Take sequences refer to hsa-let-7 as example, the total amount of sequences with 3' untemplated nucleotides is one fifth of sequences without untemplated nucleotides. In addition, most of the sequences with 3' untemplated nucleotides have 1 to 3 untemplated nucleotides. I don't know whether it is appropriate to discard these sequences with 3' untemplated nucleotides, since I want to compare the expression level of microRNA between two samples and as we know, some isomiRs indeed have a untemplated nucleotide in vivo.
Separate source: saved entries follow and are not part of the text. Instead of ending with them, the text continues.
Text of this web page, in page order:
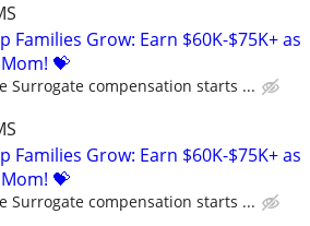
Families Grow: Earn $60K-$75K+ as
💝
Surrogate compensation starts ...
Families Grow: Earn $60K-$75K+ as
💝
Surrogate compensation starts ...
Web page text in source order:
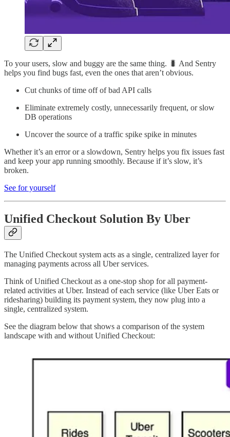
To your users, slow and buggy are the same thing. 🐛 And Sentry
helps you find bugs fast, even the ones that aren’t obvious.
Cut chunks of time off of bad API calls
Eliminate extremely costly, unnecessarily frequent, or slow
DB operations
Uncover the source of a traffic spike spike in minutes
Whether it’s an error or a slowdown, Sentry helps you fix issues fast
and keep your app running smoothly. Because if it’s slow, it’s
broken.
See for yourself
Unified Checkout Solution By Uber
The Unified Checkout system acts as a single, centralized layer for
managing payments across all Uber services.
Think of Unified Checkout as a one-stop shop for all payment-
related activities at Uber. Instead of each service (like Uber Eats or
ridesharing) building its payment system, they now plug into a
single, centralized system.
See the diagram below that shows a comparison of the system
landscape with and without Unified Checkout:
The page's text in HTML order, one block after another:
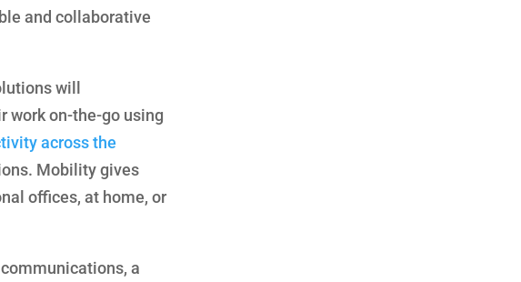
and collaborative
will
work on-the-go using
across the
Mobility gives
offices, at home, or
a
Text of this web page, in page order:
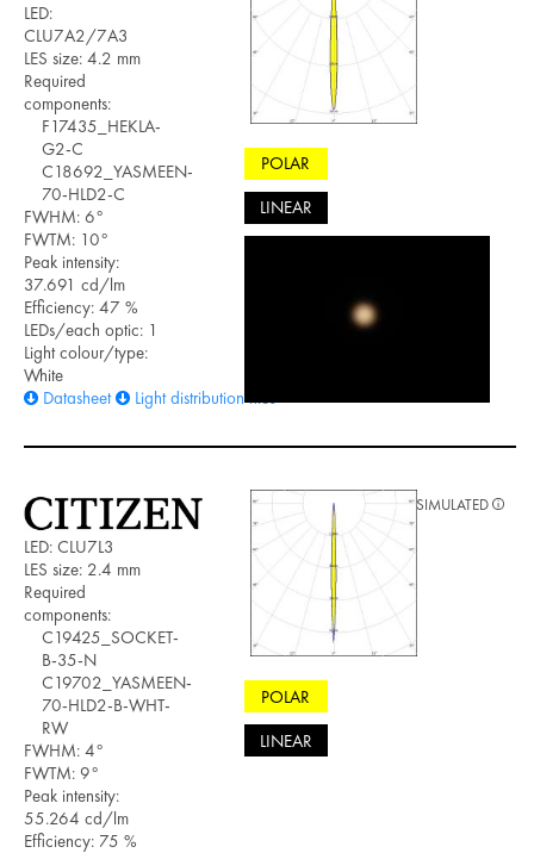
LED:
CLU7A2/7A3
LES size: 4.2 mm
Required
components:
F17435_HEKLA-
G2-C
C18692_YASMEEN-
70-HLD2-C
FWHM: 6°
FWTM: 10°
Peak intensity:
37.691 cd/lm
Efficiency: 47 %
LEDs/each optic: 1
Light colour/type:
White
Datasheet
Light distribution files
POLAR
LINEAR
LED: CLU7L3
LES size: 2.4 mm
Required
components:
C19425_SOCKET-
B-35-N
C19702_YASMEEN-
70-HLD2-B-WHT-
RW
FWHM: 4°
FWTM: 9°
Peak intensity:
55.264 cd/lm
Efficiency: 75 %
POLAR
LINEAR
SIMULATED
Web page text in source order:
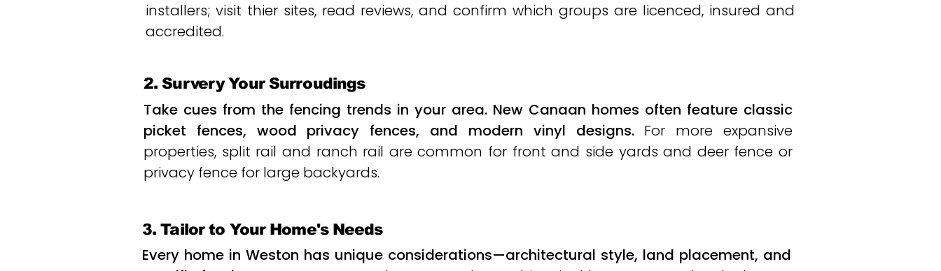
installers; visit thier sites, read reviews, and confirm which groups are licenced, insured and
accredited.
2. Survery Your Surroudings
Take cues from the fencing trends in your area. New Canaan homes often feature classic
picket fences, wood privacy fences, and modern vinyl designs.For more expansive
properties, split rail and ranch rail are common for front and side yards and deer fence or
privacy fence for large backyards.​
3. Tailor to Your Home's Needs
Every home in Weston has unique considerations—architectural style, land placement, and

Most of the quality scores of 3' untemplated nucleotides are ok, see the sequences as follows:

@I82_3_FC30HF2AAXX:6:1:11:1235
TGAGGTAGTAGGTTGTATAGTTAATCGTATGCCGT
+I82_3_FC30HF2AAXX:6:1:11:1235
hhghhhhhhhhhhhhhhhhhhhhhhhhhhh[hhhh
@I82_3_FC30HF2AAXX:6:1:15:1585
TGAGGTAGTAGGTTGTATAGTTATCGTATGCCGTC
+I82_3_FC30HF2AAXX:6:1:15:1585
hhhhhhhhhhhhhhhhhhhhhhhhhhhhhhhhhhh
@I82_3_FC30HF2AAXX:6:1:1334:984
TGAGGTAGTAGGTTGTATAGTTAAAATCGTATTCC
+I82_3_FC30HF2AAXX:6:1:1334:984
hhhhhhhchhhXhhhhhhhdhhhhhhhO_hhhDTS
@I82_3_FC30HF2AAXX:6:1:420:1736
TGAGGTAGTAGGTTGTATAGTTCATCGTATGCCGT
+I82_3_FC30HF2AAXX:6:1:420:1736
hhhhhhhhhhhhhhhhhhhhhhhhhhhhhhh`Z_h
@I82_3_FC30HF2AAXX:6:1:511:1438
TGAGGTAGTAGGTTGTATAGTTGTCGTATGCCGTC
+I82_3_FC30HF2AAXX:6:1:511:1438
hhhhhhhhhhhhhhhhhhhhhhhhhShhhYhhVhF

The 3' adaptor sequence is TCGTATGCCGTCTTCTGCTTG

Regards,
Leo

**myrna** · 11-09-2008, 01:51 PM

untemplated 3' additions

The 3' variability of miRNAs is a headache for both mapping and quantitation. We have recently adopted Novoalign for mapping miRNA-seq reads, since it allows multiple mismatches while still finding the optimal alignment. The alignment process takes many, many CPU-hours, so I recommend collapsing your reads first (which means you can't use your quality values). Once you have all your alignments, you can sum up the tags that align to the same place in the genome (including any with mismatches at the 3' end or elsewhere). This is probably more appropriate than throwing away tags with mismatches, since some miRNAs might be more prone to these extensions than others.

Ryan

**satp** · 11-09-2008, 06:38 PM

Originally posted by myrna View Post

The 3' variability of miRNAs is a headache for both mapping and quantitation. We have recently adopted Novoalign for mapping miRNA-seq reads, since it allows multiple mismatches while still finding the optimal alignment. The alignment process takes many, many CPU-hours, so I recommend collapsing your reads first (which means you can't use your quality values). Once you have all your alignments, you can sum up the tags that align to the same place in the genome (including any with mismatches at the 3' end or elsewhere). This is probably more appropriate than throwing away tags with mismatches, since some miRNAs might be more prone to these extensions than others.

Ryan

Hi Ryan,

I haven't used Novoalign. Which one is faster when it compared to the megablast?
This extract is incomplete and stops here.